Uma grande parcela da população foi para as ruas, obstruíram vias, fecharam comércios, colocaram fogo em pneus, enfrentando de forma inédita governo, polícia e milícias. O senso comum logo cumpre seu papel de nos levar para um lugar de questionamento da legitimidade da luta e nos pegamos pensando: “mas isso tudo por causa do whatsapp?” O quadrinho então vai nos mostrando como uma revolução pode nascer de algo que não é a causa principal da revolta, mas sim o estopim para uma série de problemas que levaram a uma irritação geral com as desigualdades, com a violência e com a classe dominante que uma hora transborda.

Uma revolução, aparentemente nascida da taxação do whatsapp, levou para as ruas uma população que já estava sofrendo há décadas com elevação do custo de vida, serviços públicos ineficientes, inexistência de transporte público, saúde precária, péssimas condições das escolas e universidades e “um dos exemplos mais simbólicos dessa falta de direitos essenciais, é a rede elétrica do país”. As pessoas no Líbano simplesmente passam horas sem energia porque a rede funciona de forma precária. O ponto de partida das manifestações é a vontade do povo de ter acesso a direitos essenciais.

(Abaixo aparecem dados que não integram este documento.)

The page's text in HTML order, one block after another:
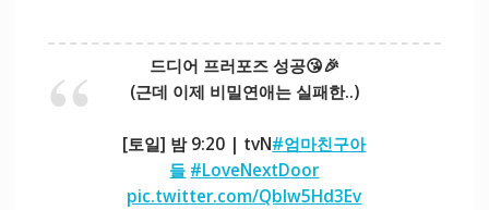
드디어 프러포즈 성공😘🎉
(근데 이제 비밀연애는 실패한..)
[토일] 밤 9:20 | tvN#엄마친구아
들 #LoveNextDoor
pic.twitter.com/Qblw5Hd3Ev

Fabien não só conta um pouco da história do Líbano e do conflito político, como também apresenta uma jovem ativista chamada Nidal que se tornou a voz da Thawra. Através de uma entrevista, Fabien entrelaça a história de vida de Nidal com a história de seu país. Assim, consegue traçar uma linha do tempo e um desenho que permite fazer reflexões sobre como nasce a motivação de alguém para abraçar uma causa, mesmo que isso a coloque em situação de perigo.

Para mim, ser feminista não é só defender o direito das mulheres, é defender todos os direitos de todo mundo.

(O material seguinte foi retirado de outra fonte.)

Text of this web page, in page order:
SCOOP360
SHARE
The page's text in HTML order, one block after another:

Na segunda história o artista chega um pouco mais perto da gente para investigar a luta da comunidade do Porto do Capim, em João Pessoa. O quadrinista afirma em certo trecho da história que João Pessoa é provavelmente uma das cidades do mundo onde ele se sente mais em casa. Fabien tem uma relação com o Brasil que é profissional e também afetiva. Ele estudou muitos anos em João Pessoa e foi também o lugar que conheceu sua esposa e onde sua primeira filha nasceu. Apesar de João Pessoa ser uma cidade que ele possui amigos, familiares e ser o destino de muitas de suas férias, Toulmé não imaginava que ali também havia uma comunidade, atravessando a linha do trem e localizada na beira de um rio. Uma comunidade ameaçada de expulsão para construção de um parque ecológico.

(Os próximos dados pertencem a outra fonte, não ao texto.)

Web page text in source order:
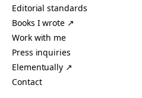
Editorial standards
Books I wrote ↗
Work with me
Press inquiries
Elementually ↗
Contact
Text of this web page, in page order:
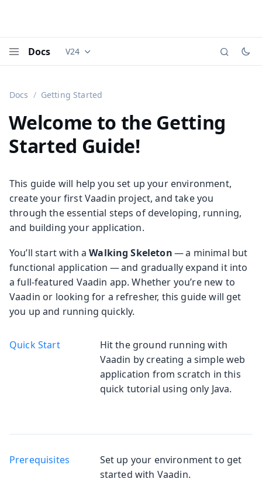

Como em todo lugar do Brasil, e talvez do mundo, o processo de retirada de comunidades de seu lugar de origem pela especulação imobiliária se dá com bastante violência. Os governos fazem um discurso de garantia de uma nova moradia, mas sempre em uma região que as famílias não conhecem e geralmente em uma localidade afastada. Tudo é realizado sem uma verdadeira preocupação com a escuta das demandas da comunidade e embasado em um discurso de valorização apenas do comércio e do turismo.

Fabien adentra a comunidade, desafiando um estereótipo de violência que é sempre colocado sobre bairros mais pobres, para conhecer uma das principais lideranças que lutam contra a desapropriação daquele povo. Aproximando das pessoas, também conhece um pouco da história da cidade de João Pessoa e algumas peculiaridades que a levaram a ser como é hoje. Fabien parte do início do século XX, passa pelos anos 20 e a importância do porto fluvial para o desenvolvimento da cidade e o nascimento de comunidades próximas ao rio.

A história da jovem Rossana se confunde com a história da comunidade do Porto do Capim, sendo que sua família foi uma das primeiras a se alojar na região. Ao ser entrevistada por Fabien, ela relata como foi sua infância e juventude na comunidade e como estabeleceu suas primeiras relações de afeto ali. Mais uma vez, o quadrinista se vê diante de uma luta encabeçada por mulheres e tem uma conversa interessante com Rossana sobre essa peculiaridade. No caso da luta de Porto do Capim, o recorte de gênero é ainda mais explícito. Os homens, mesmo estando tão ameaçados de perder a moradia quanto as mulheres, simplesmente não se envolvem no movimento, assim como eram também as mulheres que majoritariamente conduziam os barcos no momento da fundação da comunidade.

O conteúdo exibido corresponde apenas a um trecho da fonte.